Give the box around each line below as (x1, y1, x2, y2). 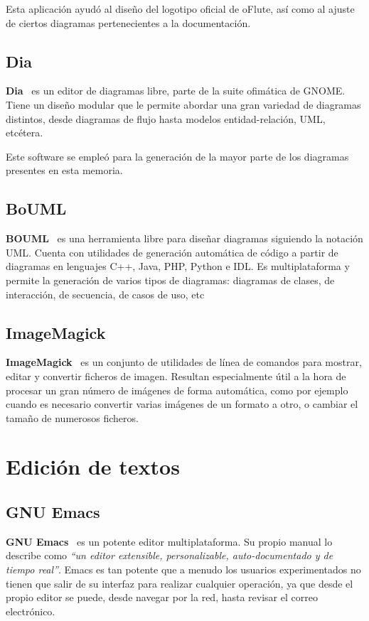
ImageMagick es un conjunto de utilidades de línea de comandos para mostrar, (6, 355, 362, 369)
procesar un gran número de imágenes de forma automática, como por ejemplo (6, 382, 348, 397)
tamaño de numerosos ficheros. (6, 410, 139, 425)
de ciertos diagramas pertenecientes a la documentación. (6, 15, 251, 30)
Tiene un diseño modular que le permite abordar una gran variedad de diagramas (6, 97, 361, 112)
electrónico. (6, 603, 55, 618)
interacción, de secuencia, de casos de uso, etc (6, 286, 205, 301)
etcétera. (6, 125, 43, 140)
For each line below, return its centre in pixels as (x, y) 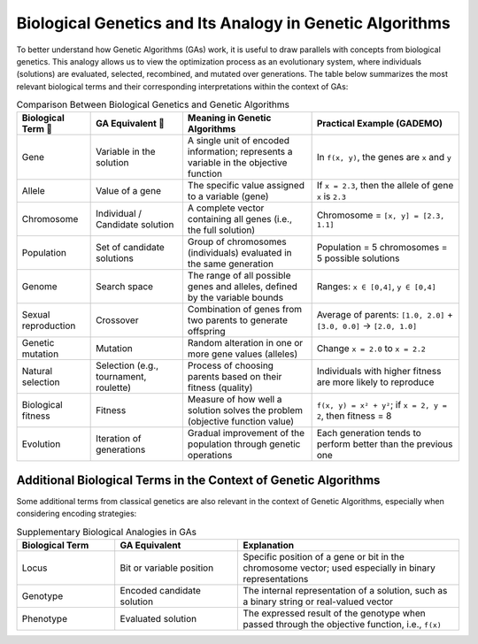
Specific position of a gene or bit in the (324, 557)
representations (276, 579)
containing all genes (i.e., (239, 219)
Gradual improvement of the (246, 433)
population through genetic (244, 444)
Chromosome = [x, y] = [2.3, (381, 215)
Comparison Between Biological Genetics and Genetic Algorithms (153, 104)
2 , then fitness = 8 (354, 416)
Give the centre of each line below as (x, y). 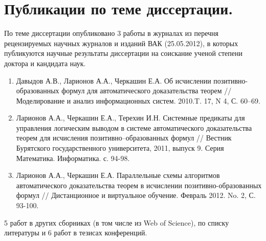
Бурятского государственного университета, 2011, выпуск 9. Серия (120, 148)
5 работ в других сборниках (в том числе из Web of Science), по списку (117, 222)
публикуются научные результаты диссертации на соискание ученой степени (123, 53)
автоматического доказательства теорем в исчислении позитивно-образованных (139, 185)
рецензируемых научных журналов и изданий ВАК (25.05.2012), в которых (121, 43)
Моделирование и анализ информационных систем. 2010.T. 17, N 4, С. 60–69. (138, 100)
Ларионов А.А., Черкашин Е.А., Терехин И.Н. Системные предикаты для (130, 118)
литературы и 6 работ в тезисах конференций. (76, 233)

——————————

- WORK INSTRUCTION
With the pictures removed, return the listing above in its exact original wording.

- THE COMPLETED TASK
Give the box around each line below as (x1, y1, x2, y2). 
ImageMagick es un conjunto de utilidades de línea de comandos para mostrar, (6, 355, 362, 369)
procesar un gran número de imágenes de forma automática, como por ejemplo (6, 382, 348, 397)
tamaño de numerosos ficheros. (6, 410, 139, 425)
de ciertos diagramas pertenecientes a la documentación. (6, 15, 251, 30)
Tiene un diseño modular que le permite abordar una gran variedad de diagramas (6, 97, 361, 112)
electrónico. (6, 603, 55, 618)
interacción, de secuencia, de casos de uso, etc (6, 286, 205, 301)
etcétera. (6, 125, 43, 140)
For each line below, return its centre in pixels as (x, y) 
Specific position of a gene or bit in the (324, 557)
representations (276, 579)
containing all genes (i.e., (239, 219)
Gradual improvement of the (246, 433)
population through genetic (244, 444)
Chromosome = [x, y] = [2.3, (381, 215)
Comparison Between Biological Genetics and Genetic Algorithms (153, 104)
2 , then fitness = 8 (354, 416)
Give the centre of each line below as (x, y). 
Бурятского государственного университета, 2011, выпуск 9. Серия (120, 148)
5 работ в других сборниках (в том числе из Web of Science), по списку (117, 222)
публикуются научные результаты диссертации на соискание ученой степени (123, 53)
автоматического доказательства теорем в исчислении позитивно-образованных (139, 185)
рецензируемых научных журналов и изданий ВАК (25.05.2012), в которых (121, 43)
Моделирование и анализ информационных систем. 2010.T. 17, N 4, С. 60–69. (138, 100)
Ларионов А.А., Черкашин Е.А., Терехин И.Н. Системные предикаты для (130, 118)
литературы и 6 работ в тезисах конференций. (76, 233)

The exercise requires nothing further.